§ **Exercise details**: Using the data below, copy each line that includes the word "Marketing".

§ **Material to process**:
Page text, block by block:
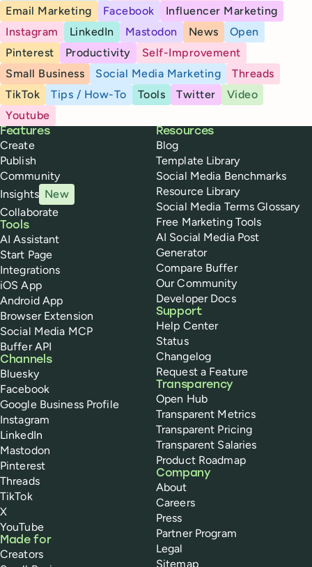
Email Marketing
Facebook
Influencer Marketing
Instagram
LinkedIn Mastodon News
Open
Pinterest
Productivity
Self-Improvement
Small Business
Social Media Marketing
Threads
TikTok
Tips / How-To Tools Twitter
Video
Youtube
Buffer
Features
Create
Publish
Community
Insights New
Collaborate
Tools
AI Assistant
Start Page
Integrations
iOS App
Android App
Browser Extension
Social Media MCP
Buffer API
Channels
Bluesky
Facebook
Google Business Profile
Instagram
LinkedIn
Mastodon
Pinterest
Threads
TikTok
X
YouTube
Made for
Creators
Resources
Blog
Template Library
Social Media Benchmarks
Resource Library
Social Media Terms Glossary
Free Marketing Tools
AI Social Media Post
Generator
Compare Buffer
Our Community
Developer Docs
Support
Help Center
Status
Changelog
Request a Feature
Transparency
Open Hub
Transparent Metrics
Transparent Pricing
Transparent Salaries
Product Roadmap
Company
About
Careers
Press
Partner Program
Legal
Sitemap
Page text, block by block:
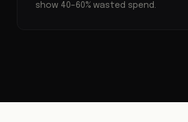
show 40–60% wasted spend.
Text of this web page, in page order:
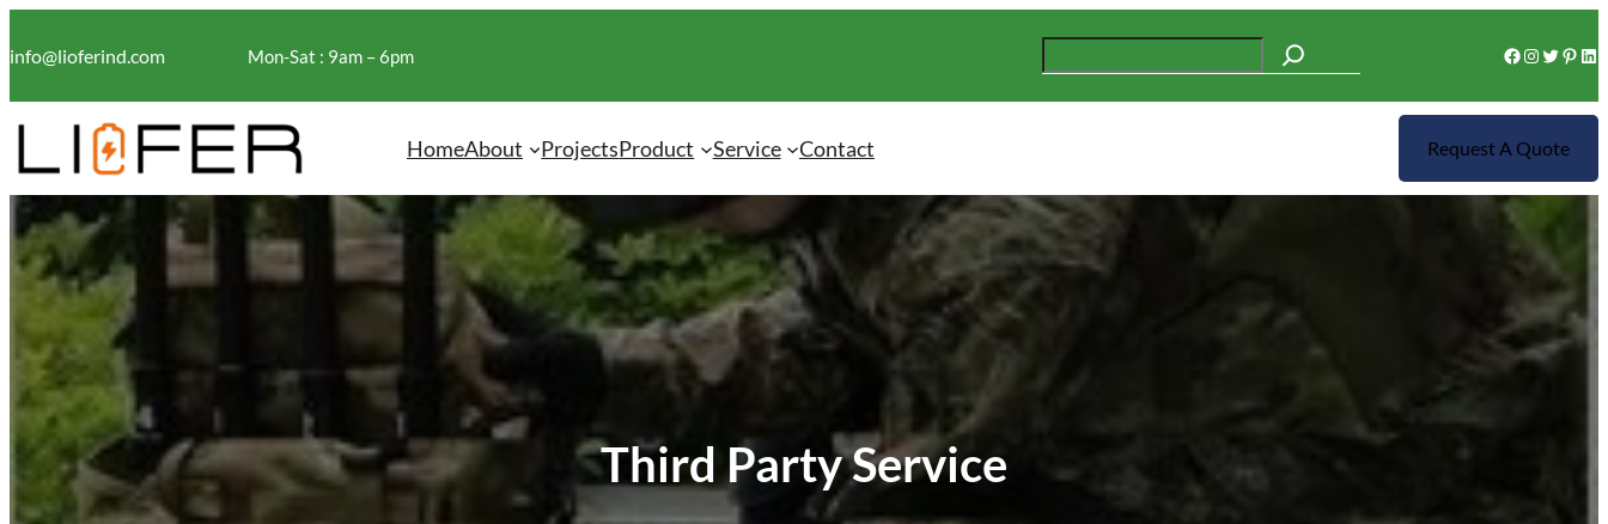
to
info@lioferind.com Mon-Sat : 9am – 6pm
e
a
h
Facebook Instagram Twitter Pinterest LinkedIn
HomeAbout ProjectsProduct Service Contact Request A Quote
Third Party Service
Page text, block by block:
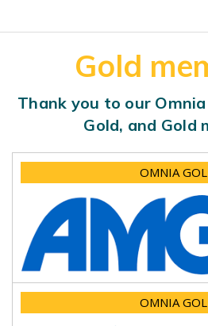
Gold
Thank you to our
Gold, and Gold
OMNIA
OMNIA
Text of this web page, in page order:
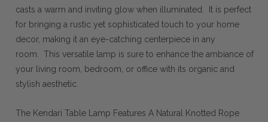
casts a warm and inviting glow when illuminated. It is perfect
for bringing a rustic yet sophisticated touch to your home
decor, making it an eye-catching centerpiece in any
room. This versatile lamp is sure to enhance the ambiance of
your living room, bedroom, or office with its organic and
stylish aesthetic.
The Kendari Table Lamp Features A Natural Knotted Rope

§ **Exercise output**:
Email Marketing
Influencer Marketing
Social Media Marketing
Free Marketing Tools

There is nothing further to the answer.